▶ [THE TASK] Within the data that follows, set down exactly the lines from the one containing "useState (30, 35)" through the one containing "Line the peg", both ends included.

===============

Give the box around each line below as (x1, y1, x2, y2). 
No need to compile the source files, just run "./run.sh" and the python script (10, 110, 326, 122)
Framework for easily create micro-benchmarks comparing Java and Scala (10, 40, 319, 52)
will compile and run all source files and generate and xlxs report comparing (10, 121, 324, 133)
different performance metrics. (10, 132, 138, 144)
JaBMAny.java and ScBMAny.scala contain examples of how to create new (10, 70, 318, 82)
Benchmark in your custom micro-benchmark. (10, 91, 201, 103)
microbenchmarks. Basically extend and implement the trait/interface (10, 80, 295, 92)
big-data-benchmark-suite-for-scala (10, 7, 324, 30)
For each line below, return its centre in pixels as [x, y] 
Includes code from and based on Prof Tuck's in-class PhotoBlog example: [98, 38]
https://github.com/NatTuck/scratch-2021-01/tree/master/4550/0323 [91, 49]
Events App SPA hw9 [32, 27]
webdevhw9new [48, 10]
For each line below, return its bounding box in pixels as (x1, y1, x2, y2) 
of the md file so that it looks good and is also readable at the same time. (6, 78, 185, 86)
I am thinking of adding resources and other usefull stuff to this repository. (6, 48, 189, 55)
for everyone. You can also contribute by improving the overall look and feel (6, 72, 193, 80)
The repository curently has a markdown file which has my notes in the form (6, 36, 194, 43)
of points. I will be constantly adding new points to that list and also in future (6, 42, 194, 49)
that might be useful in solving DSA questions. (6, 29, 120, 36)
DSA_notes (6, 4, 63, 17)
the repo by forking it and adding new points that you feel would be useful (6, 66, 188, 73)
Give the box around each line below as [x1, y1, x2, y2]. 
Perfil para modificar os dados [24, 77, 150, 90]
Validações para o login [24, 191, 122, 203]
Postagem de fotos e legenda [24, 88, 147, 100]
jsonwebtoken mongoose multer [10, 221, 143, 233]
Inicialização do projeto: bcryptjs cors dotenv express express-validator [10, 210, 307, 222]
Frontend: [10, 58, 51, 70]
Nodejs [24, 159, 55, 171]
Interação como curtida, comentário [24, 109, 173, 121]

===============

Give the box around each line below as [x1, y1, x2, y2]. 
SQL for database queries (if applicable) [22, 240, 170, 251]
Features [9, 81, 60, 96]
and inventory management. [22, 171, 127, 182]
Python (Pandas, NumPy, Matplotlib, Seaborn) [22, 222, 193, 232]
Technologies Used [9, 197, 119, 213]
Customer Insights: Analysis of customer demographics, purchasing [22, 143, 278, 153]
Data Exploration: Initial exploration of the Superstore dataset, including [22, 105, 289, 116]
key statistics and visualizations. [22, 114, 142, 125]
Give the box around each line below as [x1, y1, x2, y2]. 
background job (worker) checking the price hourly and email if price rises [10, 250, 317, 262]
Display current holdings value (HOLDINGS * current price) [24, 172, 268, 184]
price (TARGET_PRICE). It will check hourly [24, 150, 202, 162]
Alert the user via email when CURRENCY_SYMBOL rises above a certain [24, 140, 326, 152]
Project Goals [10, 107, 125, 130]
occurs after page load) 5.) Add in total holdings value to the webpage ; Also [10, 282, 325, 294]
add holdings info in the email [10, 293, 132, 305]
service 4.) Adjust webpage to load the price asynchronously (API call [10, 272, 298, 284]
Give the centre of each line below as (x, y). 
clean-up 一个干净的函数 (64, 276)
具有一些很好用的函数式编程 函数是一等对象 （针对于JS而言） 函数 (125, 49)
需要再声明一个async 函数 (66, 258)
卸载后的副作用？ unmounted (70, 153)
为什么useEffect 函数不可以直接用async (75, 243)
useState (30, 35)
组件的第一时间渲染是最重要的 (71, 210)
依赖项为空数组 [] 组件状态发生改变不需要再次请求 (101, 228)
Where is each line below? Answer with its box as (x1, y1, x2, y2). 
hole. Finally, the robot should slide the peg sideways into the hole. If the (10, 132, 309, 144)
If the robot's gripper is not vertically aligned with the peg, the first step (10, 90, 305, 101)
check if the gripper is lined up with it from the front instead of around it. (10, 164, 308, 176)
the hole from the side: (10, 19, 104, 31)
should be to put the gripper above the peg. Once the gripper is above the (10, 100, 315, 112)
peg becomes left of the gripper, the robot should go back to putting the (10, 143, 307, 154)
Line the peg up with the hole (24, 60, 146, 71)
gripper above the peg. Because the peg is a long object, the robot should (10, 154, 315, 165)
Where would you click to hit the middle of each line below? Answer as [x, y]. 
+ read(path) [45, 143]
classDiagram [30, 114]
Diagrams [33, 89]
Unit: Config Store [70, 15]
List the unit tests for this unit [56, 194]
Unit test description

===============

▶ [SOLVED PROBLEM]
useState (30, 35)
组件的第一时间渲染是最重要的 (71, 210)
依赖项为空数组 [] 组件状态发生改变不需要再次请求 (101, 228)
Where is each line below? Answer with its box as (x1, y1, x2, y2). 
hole. Finally, the robot should slide the peg sideways into the hole. If the (10, 132, 309, 144)
If the robot's gripper is not vertically aligned with the peg, the first step (10, 90, 305, 101)
check if the gripper is lined up with it from the front instead of around it. (10, 164, 308, 176)
the hole from the side: (10, 19, 104, 31)
should be to put the gripper above the peg. Once the gripper is above the (10, 100, 315, 112)
peg becomes left of the gripper, the robot should go back to putting the (10, 143, 307, 154)
Line the peg up with the hole (24, 60, 146, 71)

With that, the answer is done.